▸ RECORDS FOR THIS EXERCISE
◇ ◇ ◇ ◇ ◇ ◇ ◇

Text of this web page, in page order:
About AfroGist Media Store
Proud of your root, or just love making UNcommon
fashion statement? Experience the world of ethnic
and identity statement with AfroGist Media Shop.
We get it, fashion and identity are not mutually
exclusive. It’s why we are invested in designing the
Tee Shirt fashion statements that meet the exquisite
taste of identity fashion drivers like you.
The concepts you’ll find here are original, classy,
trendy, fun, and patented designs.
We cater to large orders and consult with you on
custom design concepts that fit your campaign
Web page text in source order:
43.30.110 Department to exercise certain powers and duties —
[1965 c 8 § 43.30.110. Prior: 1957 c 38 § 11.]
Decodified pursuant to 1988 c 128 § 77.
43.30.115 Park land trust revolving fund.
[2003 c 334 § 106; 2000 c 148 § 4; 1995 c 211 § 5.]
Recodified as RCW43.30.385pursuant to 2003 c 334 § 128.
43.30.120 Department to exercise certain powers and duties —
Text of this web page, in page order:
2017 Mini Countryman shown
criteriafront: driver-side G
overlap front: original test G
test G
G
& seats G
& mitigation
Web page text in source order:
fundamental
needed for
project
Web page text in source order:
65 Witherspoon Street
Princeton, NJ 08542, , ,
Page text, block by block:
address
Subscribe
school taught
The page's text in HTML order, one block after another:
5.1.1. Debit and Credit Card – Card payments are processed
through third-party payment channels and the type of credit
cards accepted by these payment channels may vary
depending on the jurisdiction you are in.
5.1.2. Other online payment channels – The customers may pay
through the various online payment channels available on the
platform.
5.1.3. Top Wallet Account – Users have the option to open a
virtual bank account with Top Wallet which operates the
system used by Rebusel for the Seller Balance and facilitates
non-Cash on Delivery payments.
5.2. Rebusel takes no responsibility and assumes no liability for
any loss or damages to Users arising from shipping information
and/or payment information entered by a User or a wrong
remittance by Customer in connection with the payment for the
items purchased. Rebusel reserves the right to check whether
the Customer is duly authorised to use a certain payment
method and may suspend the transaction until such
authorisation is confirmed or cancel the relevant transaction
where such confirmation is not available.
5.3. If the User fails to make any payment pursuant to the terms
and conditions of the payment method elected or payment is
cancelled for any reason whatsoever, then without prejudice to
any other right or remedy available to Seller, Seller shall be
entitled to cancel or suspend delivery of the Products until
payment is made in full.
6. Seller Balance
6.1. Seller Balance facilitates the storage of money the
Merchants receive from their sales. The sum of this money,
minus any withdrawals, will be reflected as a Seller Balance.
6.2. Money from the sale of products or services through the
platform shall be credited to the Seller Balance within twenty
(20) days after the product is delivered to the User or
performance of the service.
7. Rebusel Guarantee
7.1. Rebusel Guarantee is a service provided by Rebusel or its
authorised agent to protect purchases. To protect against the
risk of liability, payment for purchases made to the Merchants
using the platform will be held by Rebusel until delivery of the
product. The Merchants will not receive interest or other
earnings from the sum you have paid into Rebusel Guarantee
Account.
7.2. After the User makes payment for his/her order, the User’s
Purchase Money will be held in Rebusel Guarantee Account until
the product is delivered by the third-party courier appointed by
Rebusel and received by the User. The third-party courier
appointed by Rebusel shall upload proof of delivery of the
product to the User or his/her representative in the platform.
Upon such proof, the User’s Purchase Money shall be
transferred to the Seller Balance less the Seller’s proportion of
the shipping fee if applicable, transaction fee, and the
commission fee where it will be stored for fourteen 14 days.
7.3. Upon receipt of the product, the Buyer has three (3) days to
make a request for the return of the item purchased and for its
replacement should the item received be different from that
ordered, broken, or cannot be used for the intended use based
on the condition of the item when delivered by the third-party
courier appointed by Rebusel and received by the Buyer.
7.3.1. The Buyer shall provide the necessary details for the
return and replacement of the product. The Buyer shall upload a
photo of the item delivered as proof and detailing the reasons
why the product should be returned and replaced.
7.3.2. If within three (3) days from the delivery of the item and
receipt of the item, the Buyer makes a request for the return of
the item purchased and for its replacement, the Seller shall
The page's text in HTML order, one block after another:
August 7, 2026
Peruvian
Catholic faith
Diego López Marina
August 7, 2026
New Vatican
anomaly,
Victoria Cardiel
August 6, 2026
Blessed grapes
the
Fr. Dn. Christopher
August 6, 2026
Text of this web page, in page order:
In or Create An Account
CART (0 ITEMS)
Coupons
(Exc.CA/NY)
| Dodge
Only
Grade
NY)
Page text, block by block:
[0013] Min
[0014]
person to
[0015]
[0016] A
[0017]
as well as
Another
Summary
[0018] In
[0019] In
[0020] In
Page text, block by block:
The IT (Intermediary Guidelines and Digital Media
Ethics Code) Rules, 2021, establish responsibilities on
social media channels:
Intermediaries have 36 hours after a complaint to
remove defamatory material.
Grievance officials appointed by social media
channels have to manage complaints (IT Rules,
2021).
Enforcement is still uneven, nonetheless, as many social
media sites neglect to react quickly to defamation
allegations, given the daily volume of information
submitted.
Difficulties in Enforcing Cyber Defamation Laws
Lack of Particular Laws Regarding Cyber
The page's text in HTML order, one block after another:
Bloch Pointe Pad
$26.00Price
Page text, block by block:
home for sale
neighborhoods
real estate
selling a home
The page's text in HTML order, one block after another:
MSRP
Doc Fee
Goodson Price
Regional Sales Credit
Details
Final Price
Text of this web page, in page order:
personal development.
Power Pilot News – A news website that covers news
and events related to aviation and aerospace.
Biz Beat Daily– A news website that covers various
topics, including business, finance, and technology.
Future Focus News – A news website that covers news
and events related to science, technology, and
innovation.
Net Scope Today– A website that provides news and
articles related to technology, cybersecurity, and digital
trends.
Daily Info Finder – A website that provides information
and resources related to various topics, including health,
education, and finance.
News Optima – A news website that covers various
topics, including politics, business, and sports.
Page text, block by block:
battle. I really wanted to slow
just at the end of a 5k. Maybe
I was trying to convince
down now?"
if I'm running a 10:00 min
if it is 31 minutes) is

◇ ◇ ◇ ◇ ◇ ◇ ◇

▸ WHAT IS REQUIRED
Within the material above, output exactly the lines from the one with "entitled to cancel" through the one with "minus any withdrawals, will", end lines included, and nothing besides.

▸ ANSWER FOR THE TASK
entitled to cancel or suspend delivery of the Products until
payment is made in full.
6. Seller Balance
6.1. Seller Balance facilitates the storage of money the
Merchants receive from their sales. The sum of this money,
minus any withdrawals, will be reflected as a Seller Balance.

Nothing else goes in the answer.